Porsche Sprint Challenge Japan(PSCJ)の2020年シーズン開幕第1戦が、岡山国際サーキットで行われた。前日の雨は上がったものの、この日の最低気温は5℃、体感温度はもっと寒い。しかも朝8:55から行われた予選はまだウェット路面で、ドライバーたちの選択肢は五分五分に分かれた。スリックタイヤでコースインしたのは、GT3-Iクラスの#77 MUSASHIとオープンクラスの#93松島豊選手、GT4クラスの#10 Salo Max Yukiと#20の大草りき。逆にGT3-Iクラスの#63長嶋重登と#36 Sky Chen、GT3-IIクラスの#66萩原秀樹、#15神取彦一郎は、レインタイヤを選んだ。
20分間で行われる予選では各車1分50秒弱のラップタイムから始まり、路面の水が少しづつハケるにつれ、徐々に48秒台、47秒台を刻んでゆく。

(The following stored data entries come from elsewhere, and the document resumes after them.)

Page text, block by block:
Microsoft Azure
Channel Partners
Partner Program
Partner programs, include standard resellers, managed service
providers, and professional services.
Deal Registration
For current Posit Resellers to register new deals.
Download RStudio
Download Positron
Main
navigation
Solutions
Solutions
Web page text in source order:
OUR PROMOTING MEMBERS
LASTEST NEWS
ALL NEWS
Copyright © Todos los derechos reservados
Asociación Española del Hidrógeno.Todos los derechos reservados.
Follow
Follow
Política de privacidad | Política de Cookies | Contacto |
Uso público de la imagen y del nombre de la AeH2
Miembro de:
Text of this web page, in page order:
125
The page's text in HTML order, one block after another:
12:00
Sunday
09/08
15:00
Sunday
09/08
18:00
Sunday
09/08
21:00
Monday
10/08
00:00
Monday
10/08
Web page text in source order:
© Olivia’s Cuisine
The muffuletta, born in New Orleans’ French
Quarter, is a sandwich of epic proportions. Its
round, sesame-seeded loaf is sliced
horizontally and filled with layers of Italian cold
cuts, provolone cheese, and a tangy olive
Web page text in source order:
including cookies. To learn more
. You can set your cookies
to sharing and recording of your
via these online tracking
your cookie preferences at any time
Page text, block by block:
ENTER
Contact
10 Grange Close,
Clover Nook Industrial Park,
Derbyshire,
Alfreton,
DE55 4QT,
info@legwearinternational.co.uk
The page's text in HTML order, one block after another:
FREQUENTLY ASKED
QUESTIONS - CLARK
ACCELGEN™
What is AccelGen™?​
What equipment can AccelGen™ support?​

だが8ラップ目に#10 Salo Max Yukiが、コース内でもっとも標高の低い区間に向かう途中、S字出口とアトウッド・コーナーの間でスピンし、スポンジバリアにリアをヒット。残り5分での赤旗中断を経て予選はそのまま終了となった。Salo選手には怪我はなく、マシンはリアにダメージを負ったため、決勝はDNSリタイアというほろ苦い日本でのデビュー戦となった。

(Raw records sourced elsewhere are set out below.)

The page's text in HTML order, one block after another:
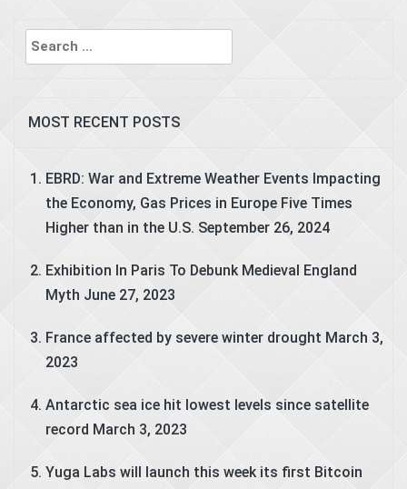
Search
for:
MOST RECENT POSTS
EBRD: War and Extreme Weather Events Impacting
the Economy, Gas Prices in Europe Five Times
Higher than in the U.S. September 26, 2024
Exhibition In Paris To Debunk Medieval England
Myth June 27, 2023
France affected by severe winter drought March 3,
2023
Antarctic sea ice hit lowest levels since satellite
record March 3, 2023
Yuga Labs will launch this week its first Bitcoin
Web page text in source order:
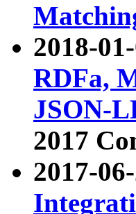
2018-
RDFa,
JSON-
2017
2017-
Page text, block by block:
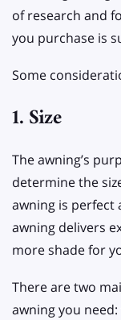
of research and
you purchase is
Some
1. Size
The awning’s
determine the
awning is perfect
awning delivers
more shade for
There are two
awning you need:
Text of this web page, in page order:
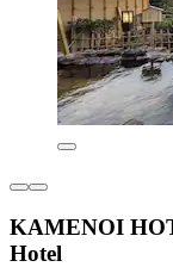
KAMENOI
Hotel
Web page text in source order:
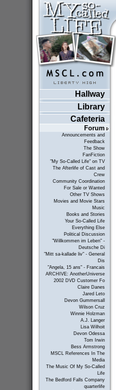
Hallway
Library
Cafeteria
Forum
Announcements and
Feedback
The Show
FanFiction
"My So-Called Life" on TV
The Afterlife of Cast and
Crew
Community Coordination
For Sale or Wanted
Other TV Shows
Movies and Movie Stars
Music
Books and Stories
Your So-Called Life
Everything Else
Political Discussion
"Willkommen im Leben" -
Deutsche Di
"Mitt sa-kallade liv" - General
Dis
"Angela, 15 ans" - Francais
ARCHIVE: AnotherUniverse
2002 DVD Customer Fo
Claire Danes
Jared Leto
Devon Gummersall
Wilson Cruz
Winnie Holzman
A.J. Langer
Lisa Wilhoit
Devon Odessa
Tom Irwin
Bess Armstrong
MSCL References In The
Media
The Music Of My So-Called
Life
The Bedford Falls Company
quarterlife
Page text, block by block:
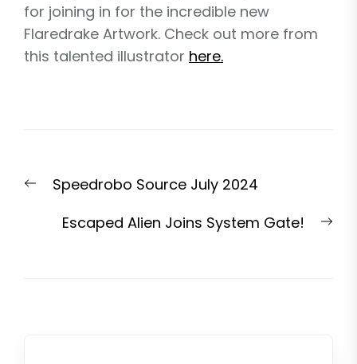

ポールシッターとなった#63長嶋は、「短い時間枠だし、ユーズドのレインタイヤで走り切ることにして、早い段階でタイムを出しにいくチーム戦略が当たりました」と、述べる。#63長嶋の1分43秒779に対し、#66萩原は1分45秒203を記録。GT3-IとGT3-IIそれぞれのクラスポールポジションドライバーが第1戦スターティンググリッドの1-2を占める形となった。

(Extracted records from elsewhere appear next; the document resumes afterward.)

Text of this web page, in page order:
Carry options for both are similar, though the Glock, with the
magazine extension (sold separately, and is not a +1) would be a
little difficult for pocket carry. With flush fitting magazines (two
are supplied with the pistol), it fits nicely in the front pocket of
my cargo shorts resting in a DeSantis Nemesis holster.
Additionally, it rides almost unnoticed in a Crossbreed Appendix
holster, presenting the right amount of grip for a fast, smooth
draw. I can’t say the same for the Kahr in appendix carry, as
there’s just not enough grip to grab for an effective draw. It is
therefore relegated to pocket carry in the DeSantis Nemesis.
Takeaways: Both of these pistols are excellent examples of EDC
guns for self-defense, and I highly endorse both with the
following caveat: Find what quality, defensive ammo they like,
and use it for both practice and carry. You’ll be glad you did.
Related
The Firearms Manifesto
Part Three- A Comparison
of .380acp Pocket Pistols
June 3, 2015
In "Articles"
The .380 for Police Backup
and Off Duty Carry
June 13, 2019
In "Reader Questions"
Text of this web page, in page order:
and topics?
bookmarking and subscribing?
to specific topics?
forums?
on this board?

GT4クラスはポルシェ ジャパン ジュニアプログラムから参戦する#20大草が、全体でも3番手タイムの1分45秒716を叩き出した。専有走行もドライ路面で走れていなかったという大草だが、「今の時期、走れる機会自体が貴重でありがたいこと。予選は慎重に入って終盤でアタックしようと思っていました」とふり返った。
決勝は全車とも、ミシュランマンの祝福を受けながら、スリックタイヤを選んでグリッドに整列。10:58にローリングスタートで火蓋が切られた。2列目グリッド外側スタートで、岡山国際をホームサーキットとする#93松島がラップ2にポールスタートの#63長嶋をリードし、一時はトップに躍り出る。序盤4ラップは上位4台が1秒以内に連なる接戦となる。
だが#93松島はスタート違反の判定を受けドライブスルーペナルティを科されたため5-6ラップ間でペナルティを消化。しかしその際のピットレーン通過速度に対する違反判定を受け、ラップ8で再びドライブスルーペナルティを余儀なくされた。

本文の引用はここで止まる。